WHAT YOU ARE ASKED TO DO
Your copy of the data should match it exactly, except that the pictures are gone.

BEGIN

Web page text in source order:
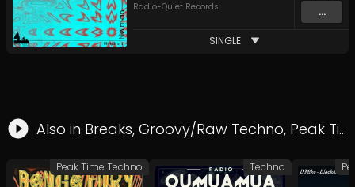
Radio-Quiet Records
...
SINGLE
Also in Breaks, Groovy/Raw Techno, Peak Time Techno
Peak Time Techno Techno
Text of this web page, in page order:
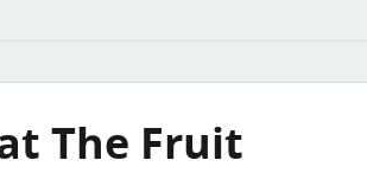
The Fruit
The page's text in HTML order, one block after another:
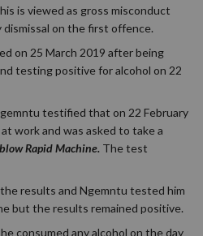
is viewed as gross misconduct
dismissal on the first offence.
on 25 March 2019 after being
testing positive for alcohol on 22
testified that on 22 February
work and was asked to take a
Rapid Machine. The test
results and Ngemntu tested him
but the results remained positive.
consumed any alcohol on the day
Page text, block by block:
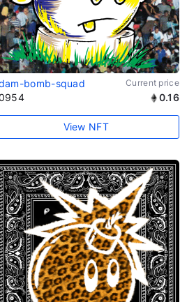
bomb-squad Current price
0.16
View NFT
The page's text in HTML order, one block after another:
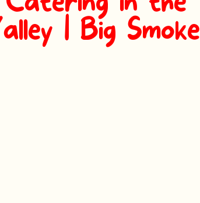
| Big Smoke
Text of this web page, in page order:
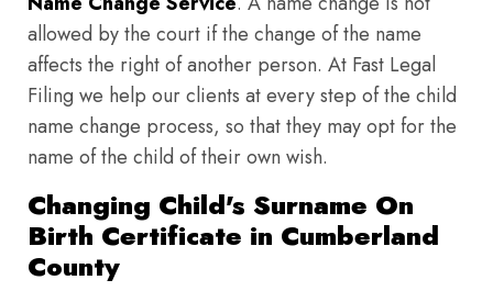
allowed by the court if the change of the name
affects the right of another person. At Fast Legal
Filing we help our clients at every step of the child
name change process, so that they may opt for the
name of the child of their own wish.
Changing Child's Surname On
Birth Certificate in Cumberland
County
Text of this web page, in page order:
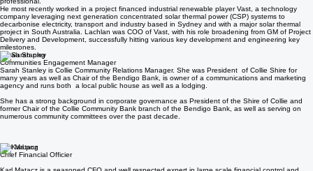
Lachlan Robert's is an experienced and well regarded project director and construction industry
professional.
He most recently worked in a project financed industrial renewable player Vast, a technology
company leveraging next generation concentrated solar thermal power (CSP) systems to
decarbonise electricity, transport and industry based in Sydney and with a major solar thermal
project in South Australia. Lachlan was COO of Vast, with his role broadening from GM of Project
Delivery and Development, successfully hitting various key development and engineering key
milestones.
Sarah Stanley
Communities Engagement Manager
Sarah Stanley is Collie Community Relations Manager. She was President of Collie Shire for
many years as well as Chair of the Bendigo Bank, is owner of a communications and marketing
She has a strong background in corporate governance as President of the Shire of Collie and
former Chair of the Collie Community Bank branch of the Bendigo Bank, as well as serving on
Karl Matacz
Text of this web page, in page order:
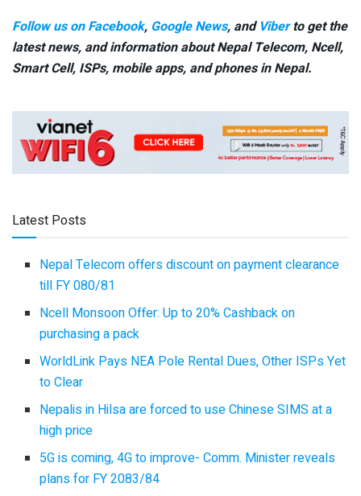
Follow us on Facebook, Google News, and Viberto get the
latest news, and information about Nepal Telecom, Ncell,
Smart Cell, ISPs, mobile apps, and phones in Nepal.
Latest Posts
Nepal Telecom offers discount on payment clearance
till FY 080/81
Ncell Monsoon Offer: Up to 20% Cashback on
purchasing a pack
WorldLink Pays NEA Pole Rental Dues, Other ISPs Yet
to Clear
Nepalis in Hilsa are forced to use Chinese SIMS at a
high price
5G is coming, 4G to improve- Comm. Minister reveals
plans for FY 2083/84
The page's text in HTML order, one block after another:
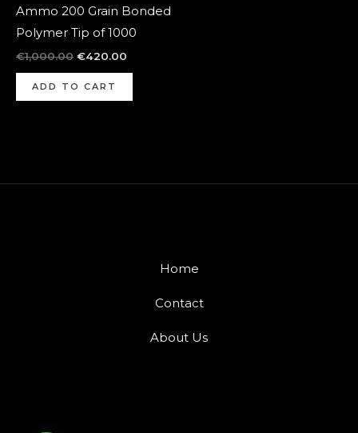
Ammo 200 Grain Bonded
Polymer Tip of 1000
€1,000.00 €420.00
ADD TO CART
Home
Contact
About Us
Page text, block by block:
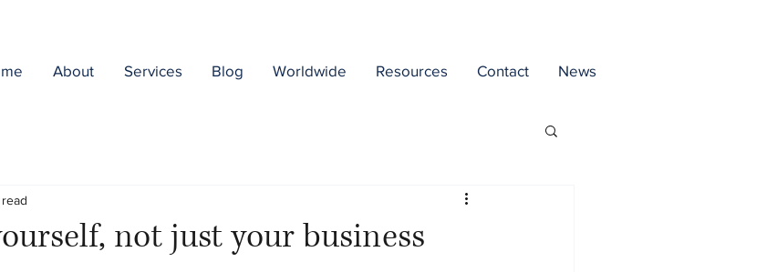
About Services Blog Worldwide Resources Contact News
not just your business

END

SOLUTION FOR THIS TASK
Web page text in source order:
Radio-Quiet Records
...
SINGLE
Also in Breaks, Groovy/Raw Techno, Peak Time Techno
Peak Time Techno Techno
Text of this web page, in page order:
The Fruit
The page's text in HTML order, one block after another:
is viewed as gross misconduct
dismissal on the first offence.
on 25 March 2019 after being
testing positive for alcohol on 22
testified that on 22 February
work and was asked to take a
Rapid Machine. The test
results and Ngemntu tested him
but the results remained positive.
consumed any alcohol on the day
Page text, block by block:
bomb-squad Current price
0.16
View NFT
The page's text in HTML order, one block after another:
| Big Smoke
Text of this web page, in page order:
allowed by the court if the change of the name
affects the right of another person. At Fast Legal
Filing we help our clients at every step of the child
name change process, so that they may opt for the
name of the child of their own wish.
Changing Child's Surname On
Birth Certificate in Cumberland
County
Text of this web page, in page order:
Lachlan Robert's is an experienced and well regarded project director and construction industry
professional.
He most recently worked in a project financed industrial renewable player Vast, a technology
company leveraging next generation concentrated solar thermal power (CSP) systems to
decarbonise electricity, transport and industry based in Sydney and with a major solar thermal
project in South Australia. Lachlan was COO of Vast, with his role broadening from GM of Project
Delivery and Development, successfully hitting various key development and engineering key
milestones.
Sarah Stanley
Communities Engagement Manager
Sarah Stanley is Collie Community Relations Manager. She was President of Collie Shire for
many years as well as Chair of the Bendigo Bank, is owner of a communications and marketing
She has a strong background in corporate governance as President of the Shire of Collie and
former Chair of the Collie Community Bank branch of the Bendigo Bank, as well as serving on
Karl Matacz
Text of this web page, in page order:
Follow us on Facebook, Google News, and Viberto get the
latest news, and information about Nepal Telecom, Ncell,
Smart Cell, ISPs, mobile apps, and phones in Nepal.
Latest Posts
Nepal Telecom offers discount on payment clearance
till FY 080/81
Ncell Monsoon Offer: Up to 20% Cashback on
purchasing a pack
WorldLink Pays NEA Pole Rental Dues, Other ISPs Yet
to Clear
Nepalis in Hilsa are forced to use Chinese SIMS at a
high price
5G is coming, 4G to improve- Comm. Minister reveals
plans for FY 2083/84
The page's text in HTML order, one block after another:
Ammo 200 Grain Bonded
Polymer Tip of 1000
€1,000.00 €420.00
ADD TO CART
Home
Contact
About Us
Page text, block by block:
About Services Blog Worldwide Resources Contact News
not just your business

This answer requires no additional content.